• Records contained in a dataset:
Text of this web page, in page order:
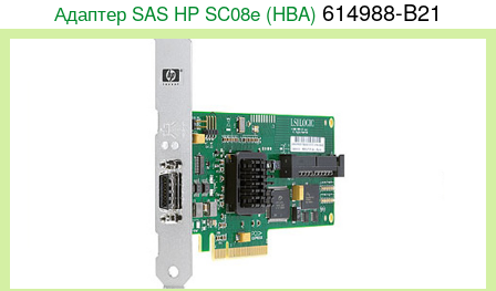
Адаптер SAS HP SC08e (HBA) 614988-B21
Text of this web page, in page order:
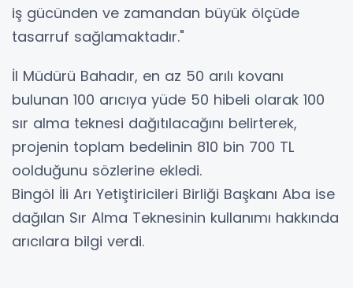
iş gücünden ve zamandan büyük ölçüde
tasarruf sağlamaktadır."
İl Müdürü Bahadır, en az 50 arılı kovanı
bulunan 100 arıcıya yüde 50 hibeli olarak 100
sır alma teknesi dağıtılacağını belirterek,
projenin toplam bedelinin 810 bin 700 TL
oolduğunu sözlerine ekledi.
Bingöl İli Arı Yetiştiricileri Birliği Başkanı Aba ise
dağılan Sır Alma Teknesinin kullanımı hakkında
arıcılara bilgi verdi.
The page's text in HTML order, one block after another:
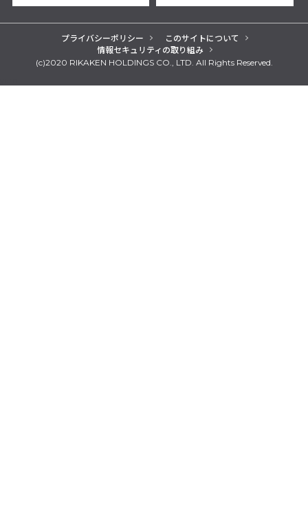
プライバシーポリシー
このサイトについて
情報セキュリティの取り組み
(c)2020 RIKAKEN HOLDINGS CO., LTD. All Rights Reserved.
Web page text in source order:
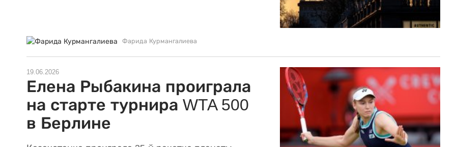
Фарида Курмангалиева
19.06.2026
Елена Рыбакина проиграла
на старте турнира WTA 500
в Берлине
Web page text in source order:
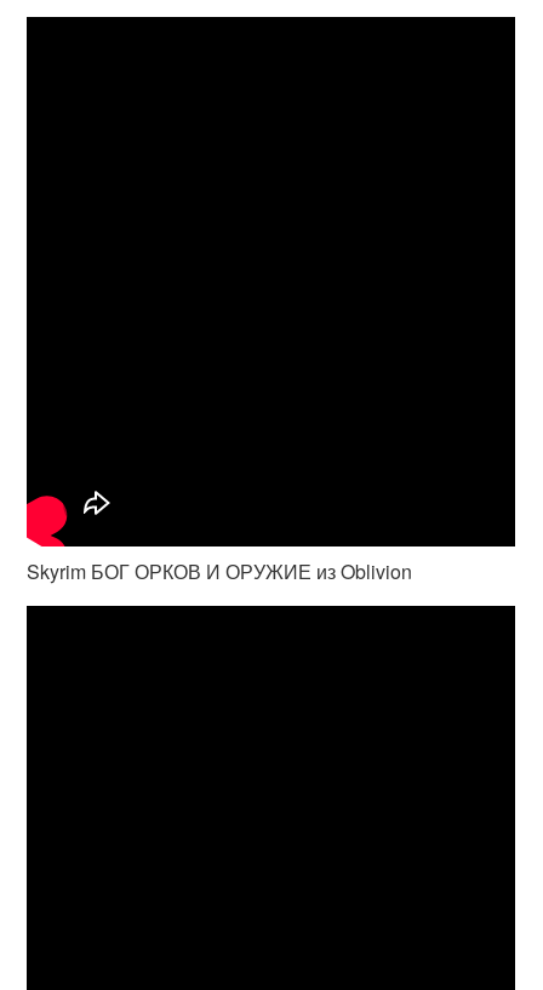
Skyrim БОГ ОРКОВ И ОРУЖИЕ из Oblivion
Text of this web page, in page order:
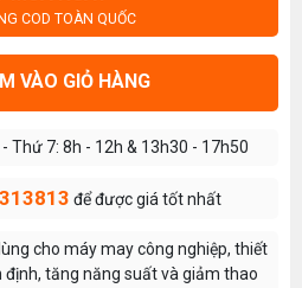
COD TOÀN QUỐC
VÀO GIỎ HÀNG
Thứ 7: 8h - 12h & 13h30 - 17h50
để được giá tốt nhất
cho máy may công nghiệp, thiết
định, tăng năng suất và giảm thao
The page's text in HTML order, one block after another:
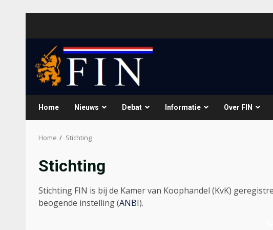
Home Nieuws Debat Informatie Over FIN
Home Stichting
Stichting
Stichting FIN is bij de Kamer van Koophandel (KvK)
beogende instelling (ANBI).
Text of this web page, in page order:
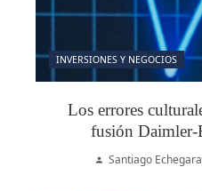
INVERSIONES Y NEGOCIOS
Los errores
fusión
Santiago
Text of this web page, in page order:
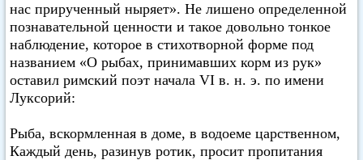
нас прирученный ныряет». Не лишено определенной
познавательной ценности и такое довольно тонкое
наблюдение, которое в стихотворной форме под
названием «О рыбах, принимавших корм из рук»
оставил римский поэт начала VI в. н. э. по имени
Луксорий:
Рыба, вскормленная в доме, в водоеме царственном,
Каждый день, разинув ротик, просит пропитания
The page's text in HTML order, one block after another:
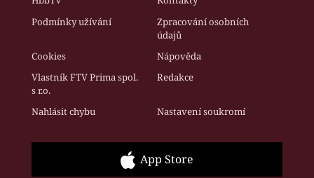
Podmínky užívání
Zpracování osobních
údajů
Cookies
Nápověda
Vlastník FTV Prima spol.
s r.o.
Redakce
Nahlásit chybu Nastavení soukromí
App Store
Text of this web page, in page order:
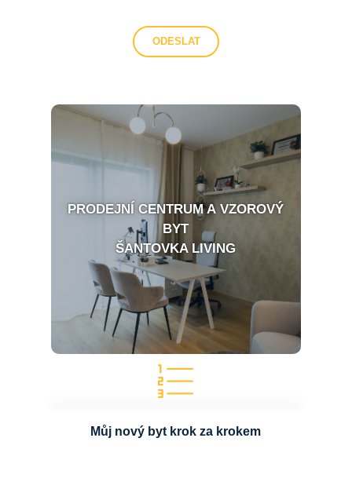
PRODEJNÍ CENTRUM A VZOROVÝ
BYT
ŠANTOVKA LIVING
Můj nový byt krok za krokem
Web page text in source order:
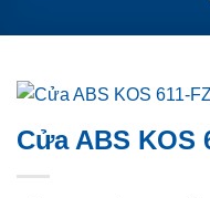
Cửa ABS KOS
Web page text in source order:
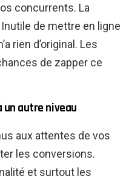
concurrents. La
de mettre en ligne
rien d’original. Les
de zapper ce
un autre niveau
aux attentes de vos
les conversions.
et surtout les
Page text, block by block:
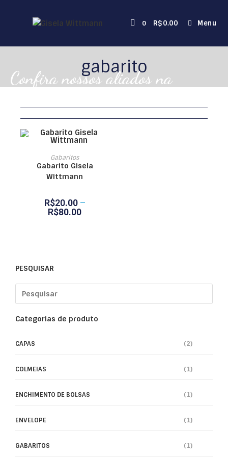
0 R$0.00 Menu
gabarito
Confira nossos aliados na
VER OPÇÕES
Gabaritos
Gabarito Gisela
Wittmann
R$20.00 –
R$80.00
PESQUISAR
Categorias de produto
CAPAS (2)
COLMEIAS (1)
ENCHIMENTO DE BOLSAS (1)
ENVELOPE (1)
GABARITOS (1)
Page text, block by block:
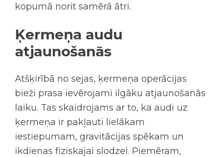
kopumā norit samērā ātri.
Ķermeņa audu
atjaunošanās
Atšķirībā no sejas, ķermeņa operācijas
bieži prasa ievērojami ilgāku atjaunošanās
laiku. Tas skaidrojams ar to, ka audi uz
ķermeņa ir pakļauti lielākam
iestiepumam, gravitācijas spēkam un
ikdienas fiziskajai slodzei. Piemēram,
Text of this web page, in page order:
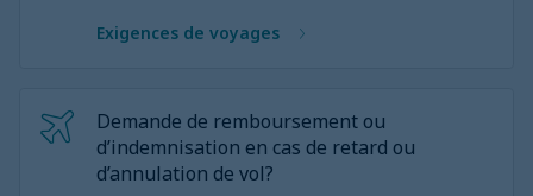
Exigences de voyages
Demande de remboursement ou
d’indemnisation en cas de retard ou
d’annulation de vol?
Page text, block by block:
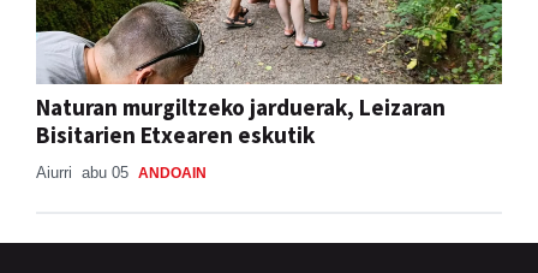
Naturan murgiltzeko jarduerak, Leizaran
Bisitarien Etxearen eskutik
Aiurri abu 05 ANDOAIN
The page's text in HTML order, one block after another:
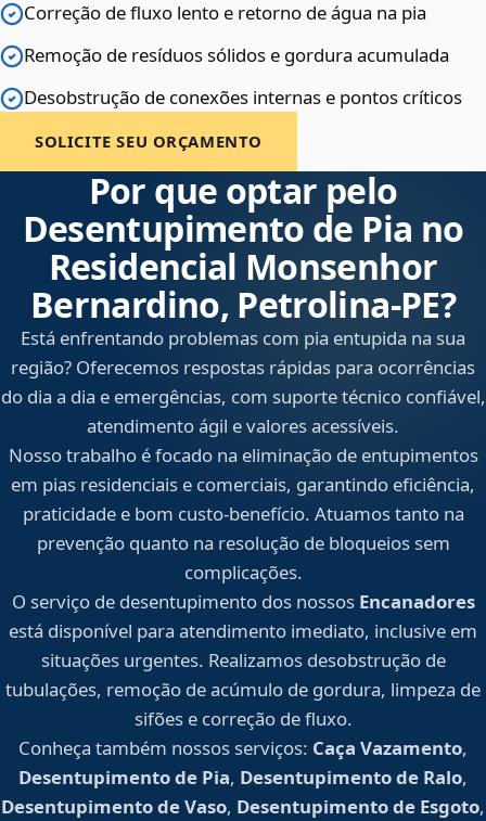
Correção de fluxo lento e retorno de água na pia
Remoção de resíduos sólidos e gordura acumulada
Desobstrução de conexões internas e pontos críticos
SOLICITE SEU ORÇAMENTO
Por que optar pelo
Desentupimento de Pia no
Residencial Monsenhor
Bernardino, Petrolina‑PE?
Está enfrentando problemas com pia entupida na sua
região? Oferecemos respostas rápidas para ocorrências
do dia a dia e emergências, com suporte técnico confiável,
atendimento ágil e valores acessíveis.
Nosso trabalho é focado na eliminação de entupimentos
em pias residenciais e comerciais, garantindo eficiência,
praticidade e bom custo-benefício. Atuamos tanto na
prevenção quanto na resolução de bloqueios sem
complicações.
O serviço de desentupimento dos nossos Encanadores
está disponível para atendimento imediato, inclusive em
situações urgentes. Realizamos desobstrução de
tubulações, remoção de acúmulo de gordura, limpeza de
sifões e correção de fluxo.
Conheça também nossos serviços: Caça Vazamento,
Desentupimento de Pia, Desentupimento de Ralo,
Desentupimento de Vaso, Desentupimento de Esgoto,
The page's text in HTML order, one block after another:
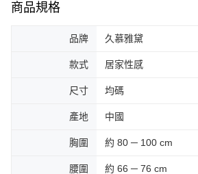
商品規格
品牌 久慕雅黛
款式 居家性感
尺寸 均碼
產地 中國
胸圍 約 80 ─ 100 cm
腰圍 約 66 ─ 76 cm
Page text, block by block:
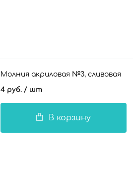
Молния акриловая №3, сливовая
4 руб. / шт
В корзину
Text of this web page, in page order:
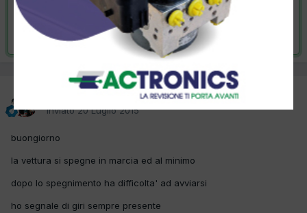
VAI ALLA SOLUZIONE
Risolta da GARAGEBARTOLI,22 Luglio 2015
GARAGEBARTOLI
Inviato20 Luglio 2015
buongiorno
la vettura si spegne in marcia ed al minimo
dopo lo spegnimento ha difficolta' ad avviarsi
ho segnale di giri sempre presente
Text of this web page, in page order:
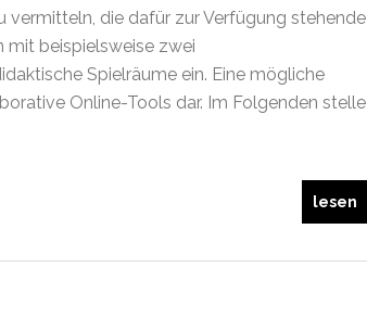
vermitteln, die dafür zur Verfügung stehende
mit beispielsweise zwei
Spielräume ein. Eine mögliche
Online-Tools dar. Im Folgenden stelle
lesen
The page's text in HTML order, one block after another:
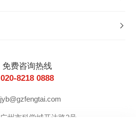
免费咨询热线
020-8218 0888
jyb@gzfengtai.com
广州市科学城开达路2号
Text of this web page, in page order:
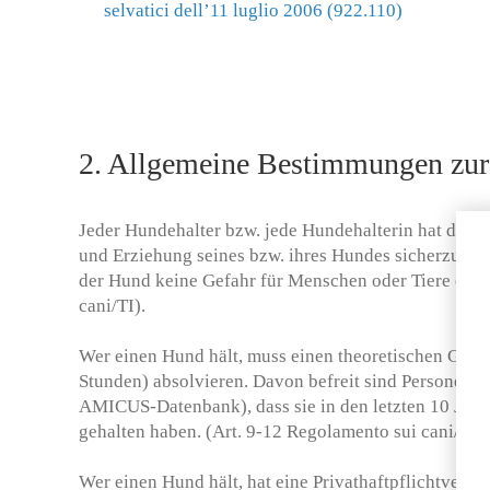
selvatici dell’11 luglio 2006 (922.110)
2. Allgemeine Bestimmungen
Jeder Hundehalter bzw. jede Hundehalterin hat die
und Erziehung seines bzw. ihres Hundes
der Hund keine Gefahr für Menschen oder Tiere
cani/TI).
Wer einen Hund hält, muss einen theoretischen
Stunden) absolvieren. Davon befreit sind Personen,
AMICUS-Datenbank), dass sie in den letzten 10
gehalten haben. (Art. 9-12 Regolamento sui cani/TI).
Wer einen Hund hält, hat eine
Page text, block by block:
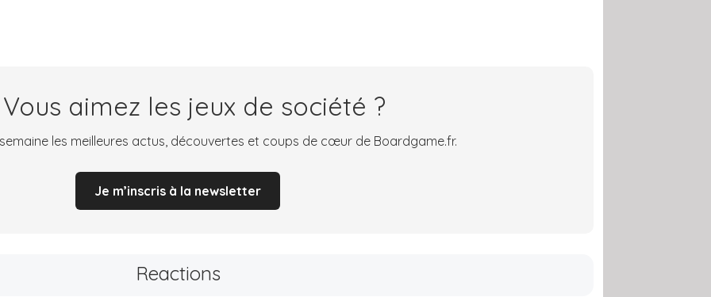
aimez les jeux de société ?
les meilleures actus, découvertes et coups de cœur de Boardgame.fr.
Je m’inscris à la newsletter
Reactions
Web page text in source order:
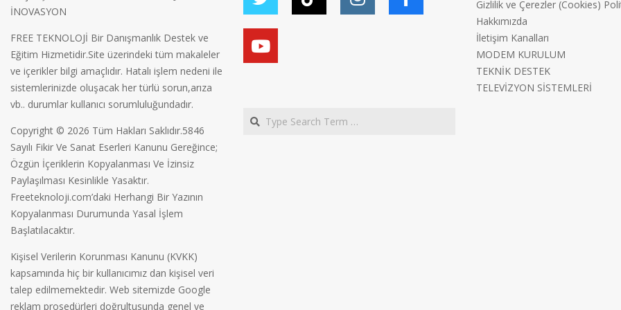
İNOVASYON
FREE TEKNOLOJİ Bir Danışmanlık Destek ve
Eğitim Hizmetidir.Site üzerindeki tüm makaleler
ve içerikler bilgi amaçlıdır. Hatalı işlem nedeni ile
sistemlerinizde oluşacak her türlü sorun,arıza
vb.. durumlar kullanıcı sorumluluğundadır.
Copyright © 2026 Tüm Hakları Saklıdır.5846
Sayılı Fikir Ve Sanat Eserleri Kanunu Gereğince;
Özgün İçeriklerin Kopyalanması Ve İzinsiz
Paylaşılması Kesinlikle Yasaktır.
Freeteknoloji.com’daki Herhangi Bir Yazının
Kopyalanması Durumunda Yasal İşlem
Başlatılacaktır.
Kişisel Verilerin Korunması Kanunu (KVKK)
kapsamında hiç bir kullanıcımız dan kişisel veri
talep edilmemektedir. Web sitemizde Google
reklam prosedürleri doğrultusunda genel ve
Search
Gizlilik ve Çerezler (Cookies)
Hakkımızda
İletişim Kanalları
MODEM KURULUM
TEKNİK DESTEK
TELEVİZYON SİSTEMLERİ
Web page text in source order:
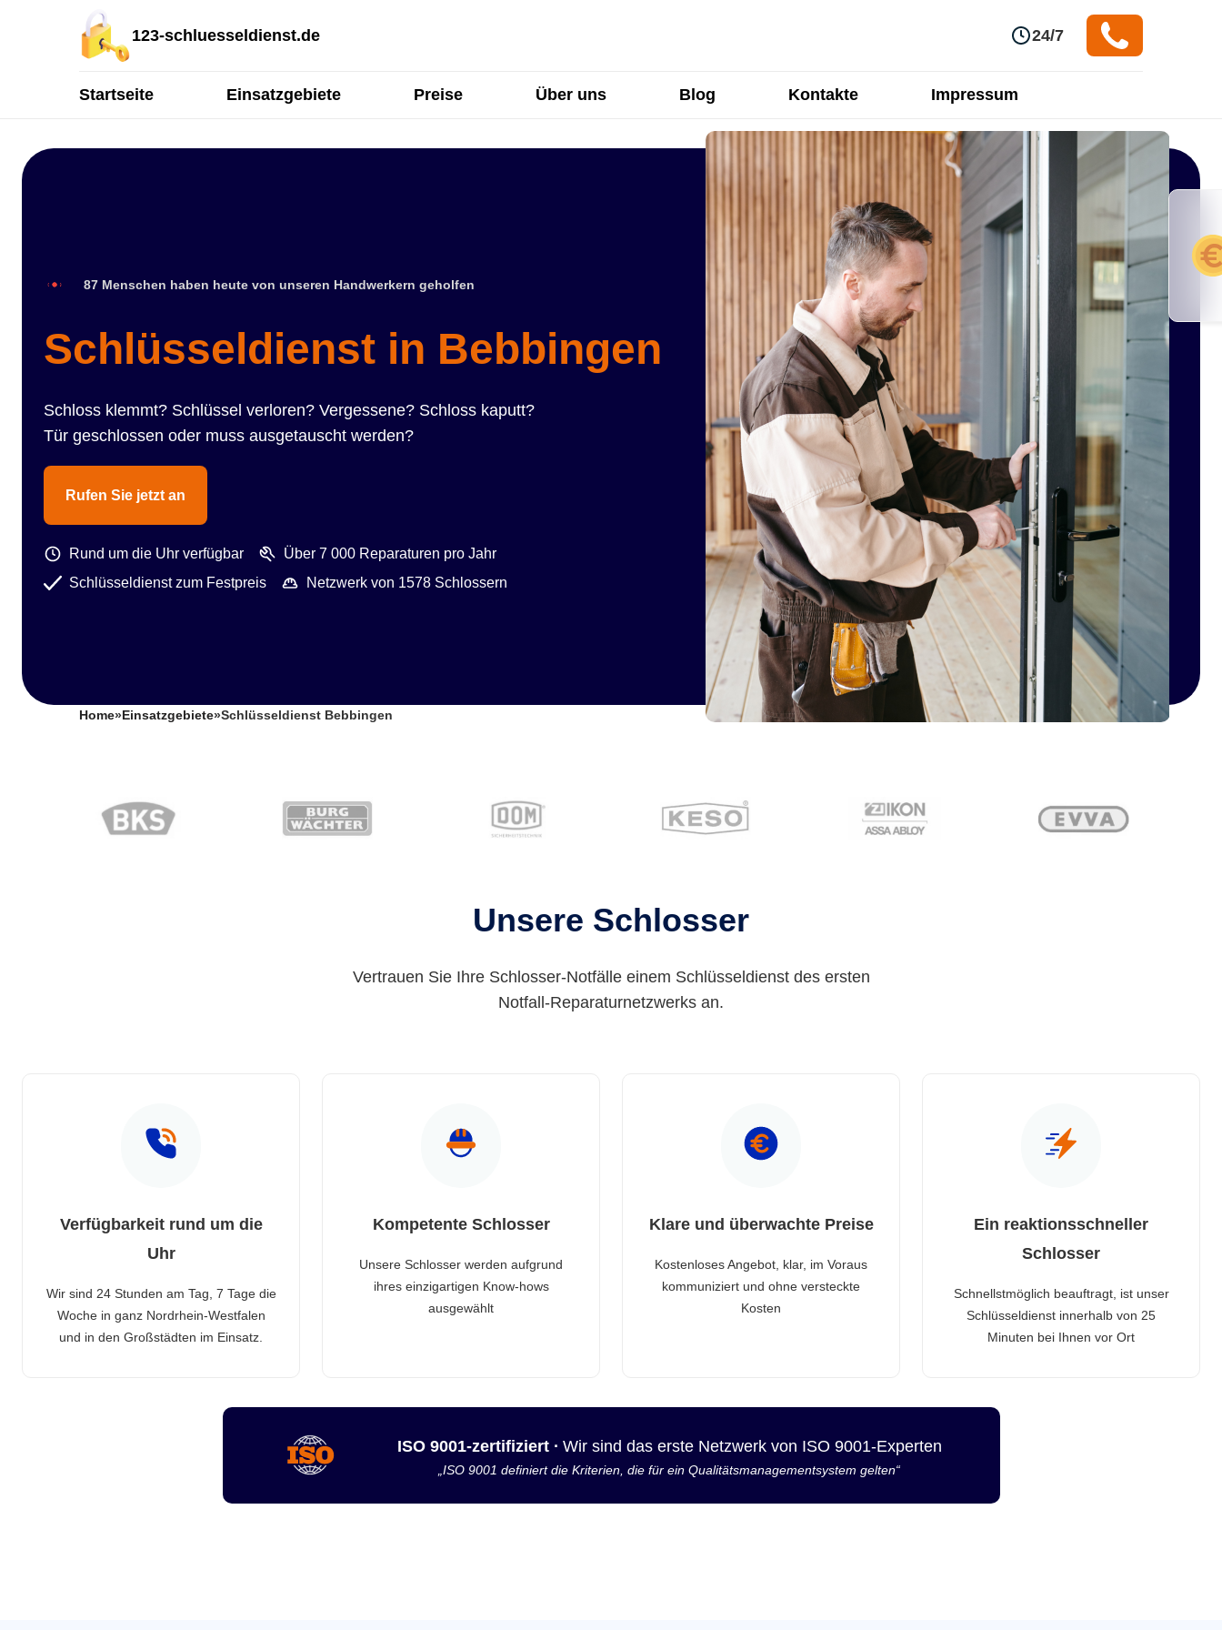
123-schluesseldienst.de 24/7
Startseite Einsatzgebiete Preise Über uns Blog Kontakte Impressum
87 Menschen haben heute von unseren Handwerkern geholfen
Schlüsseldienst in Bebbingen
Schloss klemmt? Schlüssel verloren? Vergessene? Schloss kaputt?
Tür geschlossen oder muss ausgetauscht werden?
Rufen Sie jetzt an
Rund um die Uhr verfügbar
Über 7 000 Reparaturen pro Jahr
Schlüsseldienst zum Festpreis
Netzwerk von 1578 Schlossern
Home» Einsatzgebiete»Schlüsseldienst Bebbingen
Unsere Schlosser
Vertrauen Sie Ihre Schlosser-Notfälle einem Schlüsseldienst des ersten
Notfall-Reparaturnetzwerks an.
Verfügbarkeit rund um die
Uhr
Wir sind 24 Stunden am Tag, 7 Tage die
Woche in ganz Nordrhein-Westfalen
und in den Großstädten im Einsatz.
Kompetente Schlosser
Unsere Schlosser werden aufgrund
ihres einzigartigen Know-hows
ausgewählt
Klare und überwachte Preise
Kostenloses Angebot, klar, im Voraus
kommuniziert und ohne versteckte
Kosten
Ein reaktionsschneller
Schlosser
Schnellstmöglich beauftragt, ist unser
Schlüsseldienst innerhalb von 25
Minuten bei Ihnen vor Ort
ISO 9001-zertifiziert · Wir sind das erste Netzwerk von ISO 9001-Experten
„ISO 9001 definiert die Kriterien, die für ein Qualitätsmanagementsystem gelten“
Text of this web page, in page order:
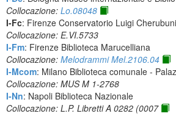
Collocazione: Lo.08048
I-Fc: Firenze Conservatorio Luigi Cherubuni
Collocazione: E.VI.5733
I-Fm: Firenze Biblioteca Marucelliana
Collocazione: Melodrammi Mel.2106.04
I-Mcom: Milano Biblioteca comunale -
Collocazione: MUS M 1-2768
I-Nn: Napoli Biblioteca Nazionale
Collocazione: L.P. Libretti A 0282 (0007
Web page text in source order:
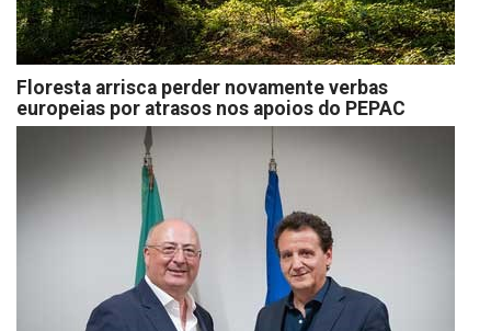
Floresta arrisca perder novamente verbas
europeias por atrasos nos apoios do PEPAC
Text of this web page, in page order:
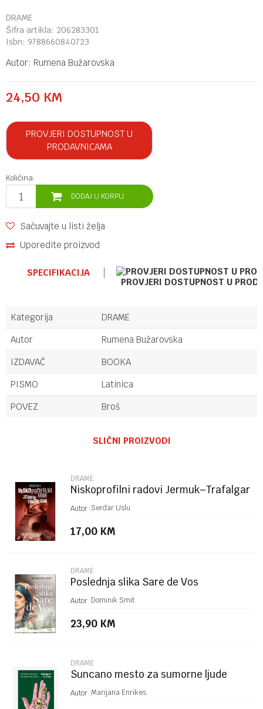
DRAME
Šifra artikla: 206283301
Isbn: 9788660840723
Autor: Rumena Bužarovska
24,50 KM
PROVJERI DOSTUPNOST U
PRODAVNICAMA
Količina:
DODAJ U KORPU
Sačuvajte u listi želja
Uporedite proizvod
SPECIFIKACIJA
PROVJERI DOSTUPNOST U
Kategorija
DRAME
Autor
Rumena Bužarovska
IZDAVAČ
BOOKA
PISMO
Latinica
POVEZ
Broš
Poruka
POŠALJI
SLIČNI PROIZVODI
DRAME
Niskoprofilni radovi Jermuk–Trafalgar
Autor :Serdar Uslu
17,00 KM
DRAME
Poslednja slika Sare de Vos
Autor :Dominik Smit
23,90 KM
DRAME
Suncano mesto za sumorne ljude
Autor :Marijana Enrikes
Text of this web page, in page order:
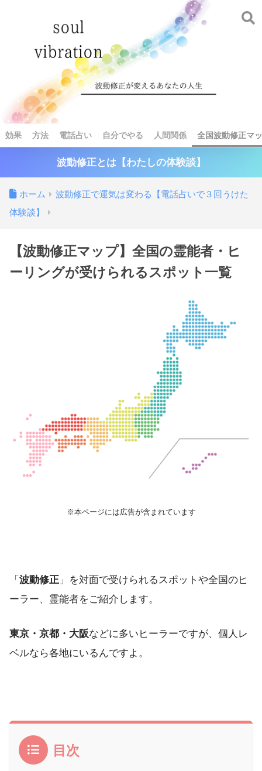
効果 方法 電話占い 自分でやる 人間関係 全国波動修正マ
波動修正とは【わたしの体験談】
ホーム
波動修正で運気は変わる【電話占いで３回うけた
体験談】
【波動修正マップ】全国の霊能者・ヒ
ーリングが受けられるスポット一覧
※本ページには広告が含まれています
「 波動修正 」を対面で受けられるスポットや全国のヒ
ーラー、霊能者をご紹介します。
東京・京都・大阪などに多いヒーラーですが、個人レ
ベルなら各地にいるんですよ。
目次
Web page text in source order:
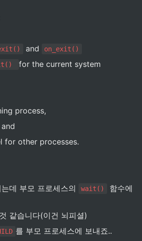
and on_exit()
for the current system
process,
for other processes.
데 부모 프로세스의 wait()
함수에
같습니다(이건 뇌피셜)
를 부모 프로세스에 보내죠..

• AIM OF THE TASK:
The images in the entries above should be left out; please reproduce exactly the lines from the first through the one containing "định, tăng năng suất và giảm thao".

• FINAL ANSWER:
Text of this web page, in page order:
Адаптер SAS HP SC08e (HBA) 614988-B21
Text of this web page, in page order:
iş gücünden ve zamandan büyük ölçüde
tasarruf sağlamaktadır."
İl Müdürü Bahadır, en az 50 arılı kovanı
bulunan 100 arıcıya yüde 50 hibeli olarak 100
sır alma teknesi dağıtılacağını belirterek,
projenin toplam bedelinin 810 bin 700 TL
oolduğunu sözlerine ekledi.
Bingöl İli Arı Yetiştiricileri Birliği Başkanı Aba ise
dağılan Sır Alma Teknesinin kullanımı hakkında
arıcılara bilgi verdi.
The page's text in HTML order, one block after another:
プライバシーポリシー
このサイトについて
情報セキュリティの取り組み
(c)2020 RIKAKEN HOLDINGS CO., LTD. All Rights Reserved.
Web page text in source order:
Фарида Курмангалиева
19.06.2026
Елена Рыбакина проиграла
на старте турнира WTA 500
в Берлине
Web page text in source order:
Skyrim БОГ ОРКОВ И ОРУЖИЕ из Oblivion
Text of this web page, in page order:
COD TOÀN QUỐC
VÀO GIỎ HÀNG
Thứ 7: 8h - 12h & 13h30 - 17h50
để được giá tốt nhất
cho máy may công nghiệp, thiết
định, tăng năng suất và giảm thao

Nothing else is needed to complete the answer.